Search code examples
sqlvertica

Why does SQL complain that a reference to a join key is ambiguous?


Why in the following code does Vertica return an error that zip3 ambiguous? Since it is used as the key for the left join, it must be equal for both tables.

SELECT zip, zip3, city, zip3_name
FROM zip_codes
LEFT JOIN zip3_codes
USING (zip3);

This generates the following error:

Query 1 ERROR: ERROR:  Column reference "zip3" is ambiguous
DETAIL:  Reference "zip3" could refer to either "public.zip_codes.zip3" or "public.zip3_codes.zip3"

I can resolve this by selecting either zip.zip3 or zip3.zip3 or COALESCE(zip.zip3, zip3.zip3) but I'm curious why this would be necessary.


Solution

  • While at first sight it may seem that the columns must always be the same, it's not really the case. The JOIN is actually a LEFT JOIN, which returns all the rows in the first table and all possible matches from the second, giving NULLs when there is no match.

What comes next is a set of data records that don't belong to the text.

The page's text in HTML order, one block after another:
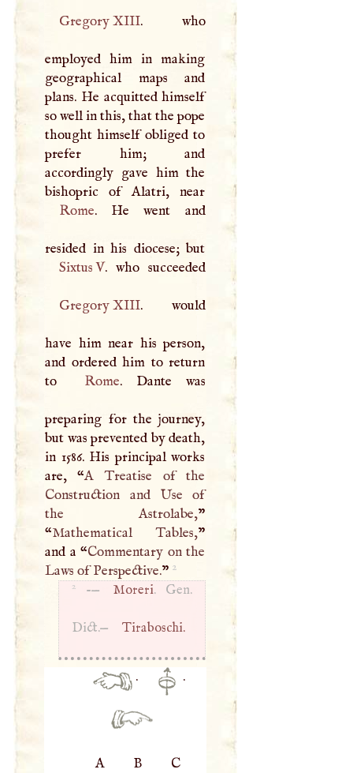
GregoryXIII. who
employed him in making
geographical maps and
plans. He acquitted himself
so well in this, that the pope
thought himself obliged to
prefer him; and
accordingly gave him the
Rome. He went and
SixtusV . who succeeded
GregoryXIII. would
have him near his person,
and ordered him to return
to
Rome. Dante was
preparing for the journey,
but was prevented by death,
in 1586. His principal works
are, “A Treatise of the
Construction and Use of
the Astrolabe,”
“Mathematical Tables,”
and a “Commentary on the
Laws of Perspective.” 2
2 -— Moreri. Gen.
Dict.— Tiraboschi.
· ·
A B C
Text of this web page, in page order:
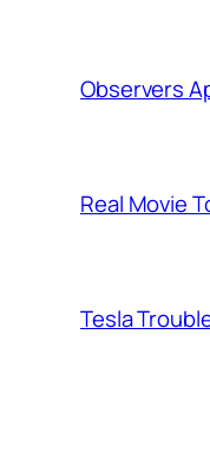
Observers
Real Movie
Tesla
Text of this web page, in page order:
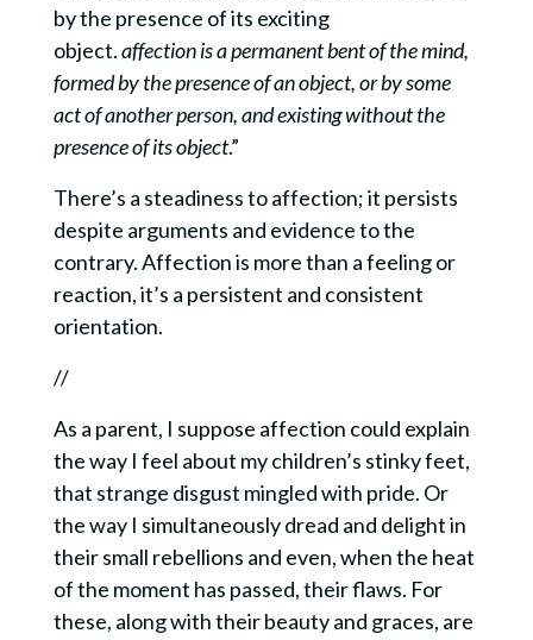
by the presence of its exciting
object.affection is a permanent bent of the mind,
formed by the presence of an object, or by some
act of another person, and existing without the
presence of its object.”
There’s a steadiness to affection; it persists
despite arguments and evidence to the
contrary.Affection is more than a feeling or
reaction, it’s a persistent and consistent
orientation.
//
As a parent, I suppose affection could explain
the way I feel about my children’s stinky feet,
that strange disgust mingled with pride. Or
the way I simultaneously dread and delight in
their small rebellions and even, when the heat
of the moment has passed, their flaws. For
these, along with their beauty and graces, are
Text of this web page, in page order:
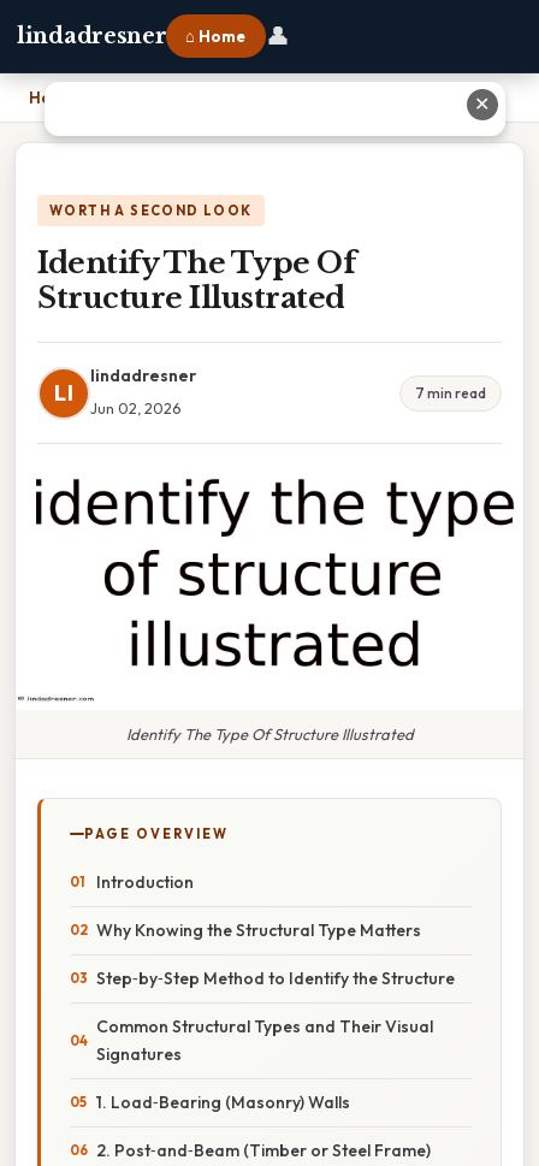
lindadresner ⌂ Home 👤
Home
WORTH A SECOND LOOK
Identify The Type Of
Structure Illustrated
LI
lindadresner
Jun 02, 2026
7 min read
Identify The Type Of Structure Illustrated
PAGE OVERVIEW
Introduction
Why Knowing the Structural Type Matters
Step‑by‑Step Method to Identify the Structure
Common Structural Types and Their Visual
Signatures
1. Load‑Bearing (Masonry) Walls
2. Post‑and‑Beam (Timber or Steel Frame)
✕
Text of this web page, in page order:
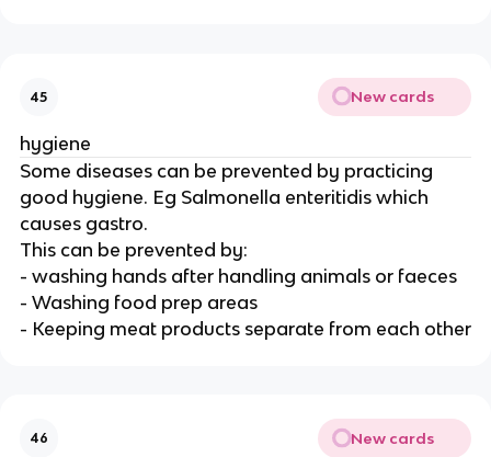
45 New cards
hygiene
Some diseases can be prevented by practicing
good hygiene. Eg Salmonella enteritidis which
causes gastro.
This can be prevented by:
- washing hands after handling animals or faeces
- Washing food prep areas
- Keeping meat products separate from each other
46 New cards

    Unmatched records from zip_codes will result in different values in zip.zip3 and zip3.zip3, exactly the first giving a value and the second being NULL, so it's not really equivalent to exchange those in this particular case, you'll need to determine which columns from which table you need and disambiguate with its table name.

    Besides, even if that's weren't the case, the error would still popup. If we change your LEFT JOIN to an INNER JOIN, your assumption would be true and the columns will always have the same value, yet you would still get the very same error.

    The reason for this is that the SQL analyzer is not clever enough to realize the values are always the same. By the standard, if your query references columns with the same name from different tables you must specify from which table it is. No further attempt to resolve the ambiguity is done.